On the Left Bank, skinny elbows in designer coats fly for the discounted brands at City-Pharma. Chic Parisian ladies know where to find a bargain, and buying their Darphin and La Roche-Posay skin creams in bulk here leaves more money left over for indulging at Art Deco department store Le Bon Marché (above). Stock up on beauty essentials that are hard to find in the UK, such as Klorane (City-Pharma, 26 Rue du Four, 75006 Paris, France; 0033 1 46 33 20 81).

The pretty streets around the Saint-Sulpice church are full of fashion brands such as Carven and The Kooples, and don’t miss the macaroons at Pierre Hermé (below) at 72 Rue Bonaparte (1 43 54 47 77; ). Among Parisians, his creations are reputed to be better than the famous Ladurée macaroons.

Where to eat

Hang out at the restaurant at modern art gallery Palais de Tokyo – Tokyo Eat – a spartan, Brutalist-style space, but one that fills with the chatter of Parisians on Thursday and Friday nights (open every day except Tuesday from 12 midday – 2am; 147 20 00 29; ).

Les Editeurs is a Left Bank eatery lined with books, where customers are encouraged to sit back with a snack and a novel, or a coffee and the papers. The restaurant has a good selection of sharing platters, fish and steaks, and delicious chocolate minute for dessert (143 26 67 76; ).

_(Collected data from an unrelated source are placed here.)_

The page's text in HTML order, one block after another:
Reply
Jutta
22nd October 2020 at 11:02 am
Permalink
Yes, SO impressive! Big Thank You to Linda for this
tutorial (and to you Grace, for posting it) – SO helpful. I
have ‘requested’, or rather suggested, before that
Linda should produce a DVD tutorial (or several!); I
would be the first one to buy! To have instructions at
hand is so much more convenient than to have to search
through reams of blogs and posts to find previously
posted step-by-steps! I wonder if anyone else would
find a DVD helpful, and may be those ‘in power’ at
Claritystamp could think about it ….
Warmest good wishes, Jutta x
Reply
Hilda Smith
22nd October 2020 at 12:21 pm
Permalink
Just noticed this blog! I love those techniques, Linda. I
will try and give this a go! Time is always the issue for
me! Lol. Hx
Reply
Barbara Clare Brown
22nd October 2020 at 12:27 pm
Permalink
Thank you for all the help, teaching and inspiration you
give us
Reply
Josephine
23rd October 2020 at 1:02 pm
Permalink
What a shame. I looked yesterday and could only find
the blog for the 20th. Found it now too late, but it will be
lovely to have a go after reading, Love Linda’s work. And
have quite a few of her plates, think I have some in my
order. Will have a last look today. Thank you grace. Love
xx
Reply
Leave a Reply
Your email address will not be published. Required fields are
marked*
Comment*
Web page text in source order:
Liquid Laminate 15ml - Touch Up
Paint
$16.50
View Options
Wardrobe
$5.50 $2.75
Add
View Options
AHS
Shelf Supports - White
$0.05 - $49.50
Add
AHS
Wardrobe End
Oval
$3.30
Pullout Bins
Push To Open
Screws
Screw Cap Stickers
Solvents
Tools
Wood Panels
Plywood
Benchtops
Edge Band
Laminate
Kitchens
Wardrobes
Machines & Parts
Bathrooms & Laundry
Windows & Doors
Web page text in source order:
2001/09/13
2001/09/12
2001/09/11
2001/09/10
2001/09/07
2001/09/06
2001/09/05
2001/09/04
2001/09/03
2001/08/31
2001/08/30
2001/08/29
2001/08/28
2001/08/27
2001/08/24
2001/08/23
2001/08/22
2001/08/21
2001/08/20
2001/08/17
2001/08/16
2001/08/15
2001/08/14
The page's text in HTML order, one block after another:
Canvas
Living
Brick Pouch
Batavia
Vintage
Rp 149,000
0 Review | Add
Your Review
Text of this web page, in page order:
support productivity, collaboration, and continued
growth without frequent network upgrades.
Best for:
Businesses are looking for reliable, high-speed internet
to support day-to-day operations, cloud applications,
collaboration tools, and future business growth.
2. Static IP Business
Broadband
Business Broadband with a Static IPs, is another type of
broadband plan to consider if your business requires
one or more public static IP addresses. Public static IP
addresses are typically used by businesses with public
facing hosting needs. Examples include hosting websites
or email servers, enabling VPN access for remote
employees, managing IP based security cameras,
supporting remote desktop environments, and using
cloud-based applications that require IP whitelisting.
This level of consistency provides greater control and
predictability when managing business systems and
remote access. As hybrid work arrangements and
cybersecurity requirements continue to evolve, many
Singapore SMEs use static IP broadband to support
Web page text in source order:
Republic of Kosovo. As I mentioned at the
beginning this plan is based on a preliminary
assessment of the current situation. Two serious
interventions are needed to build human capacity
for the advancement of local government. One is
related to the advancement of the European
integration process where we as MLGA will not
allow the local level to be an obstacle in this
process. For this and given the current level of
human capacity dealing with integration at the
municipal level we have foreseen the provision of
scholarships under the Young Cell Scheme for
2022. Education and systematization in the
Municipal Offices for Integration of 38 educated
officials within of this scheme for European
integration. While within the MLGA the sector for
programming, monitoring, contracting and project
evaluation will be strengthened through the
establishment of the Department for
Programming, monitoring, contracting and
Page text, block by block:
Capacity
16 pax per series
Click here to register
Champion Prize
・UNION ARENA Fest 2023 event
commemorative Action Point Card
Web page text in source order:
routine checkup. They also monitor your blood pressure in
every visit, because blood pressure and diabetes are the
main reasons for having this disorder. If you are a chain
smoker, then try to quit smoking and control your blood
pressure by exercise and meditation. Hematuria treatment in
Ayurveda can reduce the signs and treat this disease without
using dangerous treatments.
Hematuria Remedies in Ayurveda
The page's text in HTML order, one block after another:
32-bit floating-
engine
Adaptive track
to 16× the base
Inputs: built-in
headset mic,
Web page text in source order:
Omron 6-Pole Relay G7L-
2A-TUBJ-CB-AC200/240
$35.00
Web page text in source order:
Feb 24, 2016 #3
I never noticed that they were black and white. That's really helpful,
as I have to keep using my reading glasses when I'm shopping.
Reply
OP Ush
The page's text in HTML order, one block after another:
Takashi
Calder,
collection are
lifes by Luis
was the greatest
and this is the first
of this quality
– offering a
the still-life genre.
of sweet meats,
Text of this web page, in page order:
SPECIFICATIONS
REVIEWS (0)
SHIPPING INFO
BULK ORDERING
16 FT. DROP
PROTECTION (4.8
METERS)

Merci is a concept store in the trendy Haut-Marais that stocks little-known jewellery, clothing and furniture designers from around the world. Lots of Scandinavian names appear on the useful A-Z of brands stocked on the shop’s website. It also has two cafés – one alongside the shop’s library – as well as the “Merci Canteen”, open for healthy lunches six days a week (142 77 00 33; ).

Where to drink

It doesn’t look like much from the outside, situated on an unprepossessing street in the 2e arrondissement, but La Conserverie is a hip cocktail bar. The drinks menu uses more than 100 different types of alcohol, including sake, and vermouth. (37 Rue du Sentier Paris; 75002; 140 2614 94; ).

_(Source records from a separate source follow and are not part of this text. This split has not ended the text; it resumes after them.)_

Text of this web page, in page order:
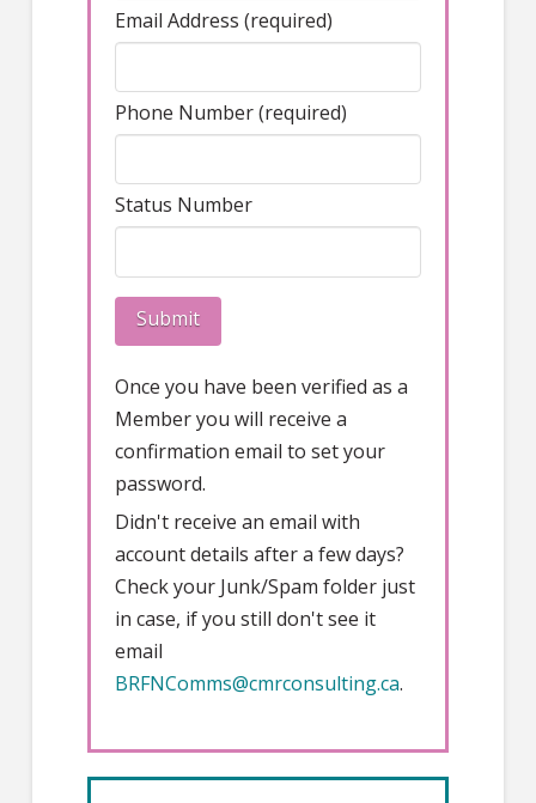
Email Address (required)
Phone Number (required)
Status Number
Once you have been verified as a
Member you will receive a
confirmation email to set your
password.
Didn't receive an email with
account details after a few days?
Check your Junk/Spam folder just
in case, if you still don't see it
email
BRFNComms@cmrconsulting.ca.
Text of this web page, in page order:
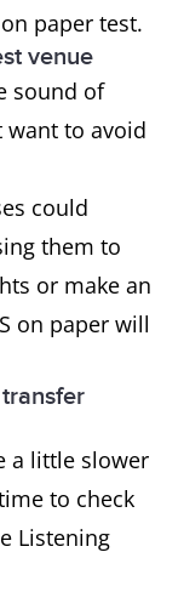
paper test.
venue
sound of
want to avoid
could
them to
or make an
on paper will
a little slower
to check
Listening
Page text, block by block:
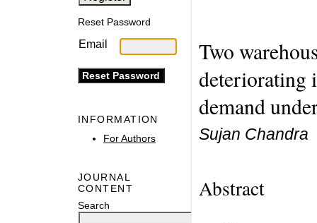
Reset Password
Email
INFORMATION
For Authors
JOURNAL
CONTENT
Search
Two
deteriorating
demand
Sujan Chandra
Abstract
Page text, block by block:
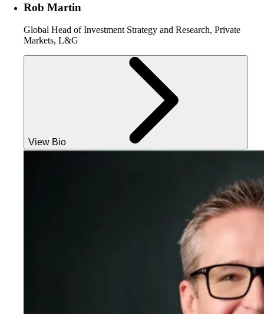
Rob Martin
Global Head of Investment Strategy and Research, Private
Markets, L&G
View Bio
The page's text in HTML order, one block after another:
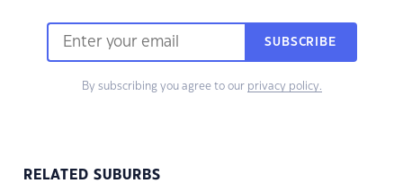
SUBSCRIBE
By subscribing you agree to our privacy policy.
RELATED SUBURBS
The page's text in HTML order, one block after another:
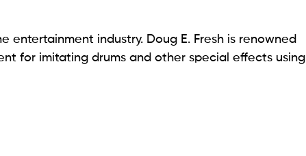
entertainment industry. Doug E. Fresh is renowned
for imitating drums and other special effects using
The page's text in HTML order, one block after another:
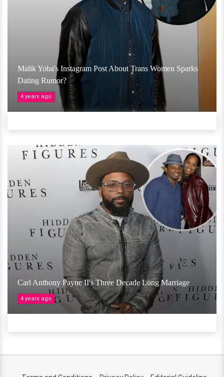
Malik Yoba's Instagram Post About Trans Women Sparks
Dating Rumor?
4 years ago
Carl Anthony Payne II's Three Decade Long Marriage
4 years ago
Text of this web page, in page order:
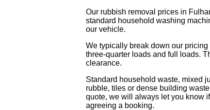
Our rubbish removal prices in
standard household washing
our vehicle.
We typically break down our
three-quarter loads and full loads.
clearance.
Standard household waste, mixed
rubble, tiles or dense building
quote, we will always let you know
agreeing a booking.
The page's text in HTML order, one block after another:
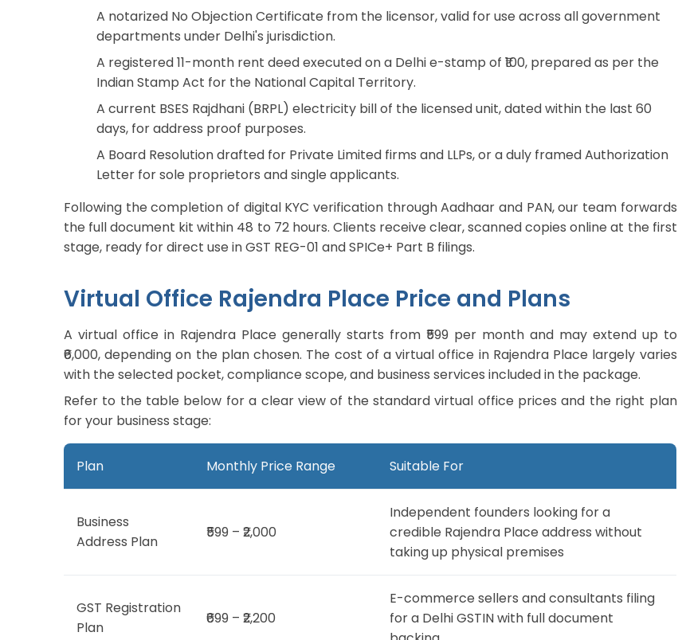
A notarized No Objection Certificate from the licensor, valid for use across all government
departments under Delhi's jurisdiction.
A registered 11-month rent deed executed on a Delhi e-stamp of ₹100, prepared as per the
Indian Stamp Act for the National Capital Territory.
A current BSES Rajdhani (BRPL) electricity bill of the licensed unit, dated within the last 60
days, for address proof purposes.
A Board Resolution drafted for Private Limited firms and LLPs, or a duly framed Authorization
Letter for sole proprietors and single applicants.
Following the completion of digital KYC verification through Aadhaar and PAN, our team forwards
the full document kit within 48 to 72 hours. Clients receive clear, scanned copies online at the first
stage, ready for direct use in GST REG-01 and SPICe+ Part B filings.
Virtual Office Rajendra Place Price and Plans
A virtual office in Rajendra Place generally starts from ₹599 per month and may extend up to
₹6,000, depending on the plan chosen. The cost of a virtual office in Rajendra Place largely varies
with the selected pocket, compliance scope, and business services included in the package.
Refer to the table below for a clear view of the standard virtual office prices and the right plan
for your business stage:
Plan Monthly Price Range Suitable For
Business
Address Plan
₹599 – ₹2,000
Independent founders looking for a
credible Rajendra Place address without
taking up physical premises
GST Registration
Plan
₹699 – ₹2,200
E-commerce sellers and consultants filing
for a Delhi GSTIN with full document
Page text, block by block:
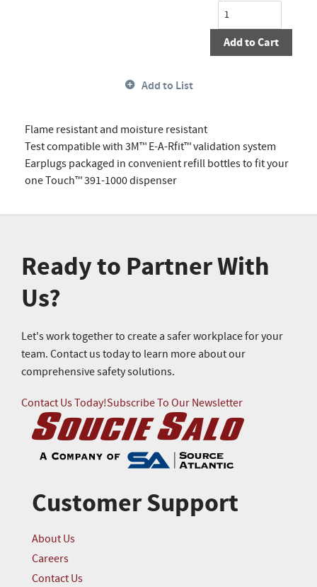
Add to Cart
Add to List
Flame resistant and moisture resistant
Test compatible with 3M™ E-A-Rfit™ validation system
Earplugs packaged in convenient refill bottles to fit your
one Touch™ 391-1000 dispenser
Ready to Partner With
Us?
Let's work together to create a safer workplace for your
team. Contact us today to learn more about our
comprehensive safety solutions.
Contact Us Today!Subscribe To Our Newsletter
Customer Support
About Us
Careers
Contact Us
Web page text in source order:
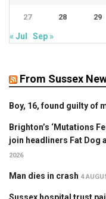
27 28 29
« Jul Sep »
From Sussex
Boy, 16, found guilty of
Brighton’s ‘Mutations
join headliners Fat Dog
2026
Man dies in crash 4
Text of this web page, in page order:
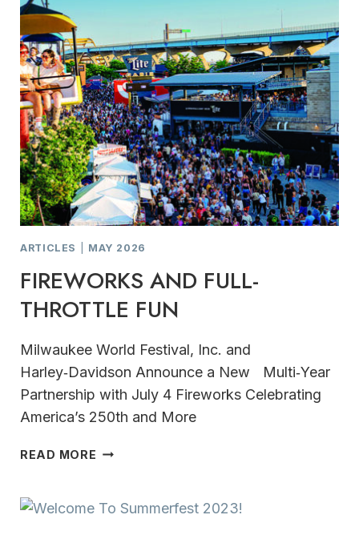
ARTICLES MAY 2026
FIREWORKS AND FULL-
THROTTLE FUN
Milwaukee World Festival, Inc. and
Harley‑Davidson Announce a New Multi‑Year
Partnership with July 4 Fireworks Celebrating
America’s 250th and More
READ MORE FIREWORKS
THROTTLE

Le Vin qui Danse (“The Dancing Wine”) is a snug bar for oenophiles, tucked up a cobbled street, near the Pantheon. Almost 100 wines, all selected and tasted by the team, are on offer, and about 20 are highlighted as the “dancing wines”, or those that really stand out. The bar also serves food designed to complement the alcohol, and holds wine tastings ( ; 143 54 80 81).

Le Café Charbon, which dates from 1900, is a well-known bar among Parisians in the city’s bohemian eastern district Oberkampf. It has all the ingredients of a more traditional French brasserie – zinc bar, red banquettes – yet none of the pretension. The lamps underneath the bar are said to have been “liberated” from a night fishing boat, and DJs play a mix of pop, electro and world music (9am-4am, 109 Rue Oberkampf, 75011; 143 57 55 13).

What to see

After a long closure, the Palais Galliera (below), which houses the city's Fashion Museum, is reopening on September 28, with a large retrospective celebrating couturier Azzedine Alaïa. His body-conscious dresses defined the trends of the 1980s (Alaïa retrospective runs September 28 to January 26 2014; entry £7, Palais Galliera, 10am-6pm Tues-Sun, 10, avenue Pierre 1er de la Serbie, 75016; 156 52 86 00).

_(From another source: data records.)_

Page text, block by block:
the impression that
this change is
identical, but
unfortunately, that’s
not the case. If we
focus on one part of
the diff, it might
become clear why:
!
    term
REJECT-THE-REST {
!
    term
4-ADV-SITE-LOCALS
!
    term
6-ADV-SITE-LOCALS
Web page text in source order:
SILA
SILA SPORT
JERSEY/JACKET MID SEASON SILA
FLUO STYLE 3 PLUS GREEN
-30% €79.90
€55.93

The Museum of the Decorative Arts has an exhibition entitled “The mechanics of underwear – the silhouette’s indiscreet history” until November 2013. Almost 200 outfits, including panniers, crinolines, stomach belts, bustles and painful corsets show the torturous methods men and women have used throughout history to conform to the trend of the epoch (entry £8, Museum of the Decorative Arts, 11am-6pm Tues-Sun, 107 Rue de Rivoli, 75001; )

Where to stay

You can sleep in a stylish room without spending a fortune in Paris. Company Onefinestay lets locals’ homes when the owners are out of town – but don’t worry about arriving to find a bombsite of a flat. Properties across the city, in the Batignolles, Montmartre and Saint Germain districts, are thoroughly vetted before they are allowed to be listed, and are cleaned to hotel grade before each stay. WiFi, iPhones, L’Occitane toiletries, towels and linens come as standard, and owners also leave their insider recommendations for their district – perfect for unearthing the city's lesser-known gems. We particularly like the property at Rue du Commerce, with its Art Deco touches and vibrant artwork, which sleeps two in one double bedroom (from £108 per night; ; 0800 612 4377).